__PROBLEM DESCRIPTION__:
Of the lines below, write out exactly those from the line with "Our plan is" through the line with "Key Concepts of", both included, and skip the rest.

__DATA SUPPLIED__:

*** Begin section ***

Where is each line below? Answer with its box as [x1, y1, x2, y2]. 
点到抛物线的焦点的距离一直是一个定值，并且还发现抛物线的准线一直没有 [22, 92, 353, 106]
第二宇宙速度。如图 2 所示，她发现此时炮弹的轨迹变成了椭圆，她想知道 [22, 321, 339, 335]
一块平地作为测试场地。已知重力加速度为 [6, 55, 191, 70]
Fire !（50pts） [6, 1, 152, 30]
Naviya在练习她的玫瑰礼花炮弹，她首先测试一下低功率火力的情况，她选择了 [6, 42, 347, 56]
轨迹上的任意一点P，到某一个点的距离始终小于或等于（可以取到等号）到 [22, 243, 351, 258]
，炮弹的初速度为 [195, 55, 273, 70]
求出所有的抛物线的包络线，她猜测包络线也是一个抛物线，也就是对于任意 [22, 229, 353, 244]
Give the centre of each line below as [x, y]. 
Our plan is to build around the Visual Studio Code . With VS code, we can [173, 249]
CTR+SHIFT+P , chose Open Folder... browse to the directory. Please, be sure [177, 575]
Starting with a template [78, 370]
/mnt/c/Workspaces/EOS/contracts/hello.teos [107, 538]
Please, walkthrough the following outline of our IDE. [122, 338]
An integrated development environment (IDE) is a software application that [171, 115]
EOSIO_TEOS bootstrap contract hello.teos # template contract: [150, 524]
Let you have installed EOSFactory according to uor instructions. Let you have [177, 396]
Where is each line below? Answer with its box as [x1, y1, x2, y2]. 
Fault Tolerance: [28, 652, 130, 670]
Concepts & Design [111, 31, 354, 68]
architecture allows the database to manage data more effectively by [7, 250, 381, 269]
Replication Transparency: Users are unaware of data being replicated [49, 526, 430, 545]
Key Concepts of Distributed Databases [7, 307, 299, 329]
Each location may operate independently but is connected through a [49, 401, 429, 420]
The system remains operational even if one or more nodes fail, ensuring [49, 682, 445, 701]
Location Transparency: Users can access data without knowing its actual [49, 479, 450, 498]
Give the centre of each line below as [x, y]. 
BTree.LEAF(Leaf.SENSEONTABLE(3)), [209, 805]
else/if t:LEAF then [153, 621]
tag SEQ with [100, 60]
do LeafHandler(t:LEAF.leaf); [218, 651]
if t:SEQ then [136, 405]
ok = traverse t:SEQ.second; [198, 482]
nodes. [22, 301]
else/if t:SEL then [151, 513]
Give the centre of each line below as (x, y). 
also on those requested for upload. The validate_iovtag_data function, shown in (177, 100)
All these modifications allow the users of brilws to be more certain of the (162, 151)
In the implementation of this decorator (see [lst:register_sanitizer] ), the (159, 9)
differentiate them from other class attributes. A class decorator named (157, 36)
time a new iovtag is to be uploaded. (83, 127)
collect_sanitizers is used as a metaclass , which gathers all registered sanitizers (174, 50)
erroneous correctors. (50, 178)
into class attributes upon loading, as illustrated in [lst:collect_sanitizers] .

*** End section ***

__PROBLEM SOLUTION__:
Our plan is to build around the Visual Studio Code . With VS code, we can [173, 249]
CTR+SHIFT+P , chose Open Folder... browse to the directory. Please, be sure [177, 575]
Starting with a template [78, 370]
/mnt/c/Workspaces/EOS/contracts/hello.teos [107, 538]
Please, walkthrough the following outline of our IDE. [122, 338]
An integrated development environment (IDE) is a software application that [171, 115]
EOSIO_TEOS bootstrap contract hello.teos # template contract: [150, 524]
Let you have installed EOSFactory according to uor instructions. Let you have [177, 396]
Where is each line below? Answer with its box as [x1, y1, x2, y2]. 
Fault Tolerance: [28, 652, 130, 670]
Concepts & Design [111, 31, 354, 68]
architecture allows the database to manage data more effectively by [7, 250, 381, 269]
Replication Transparency: Users are unaware of data being replicated [49, 526, 430, 545]
Key Concepts of Distributed Databases [7, 307, 299, 329]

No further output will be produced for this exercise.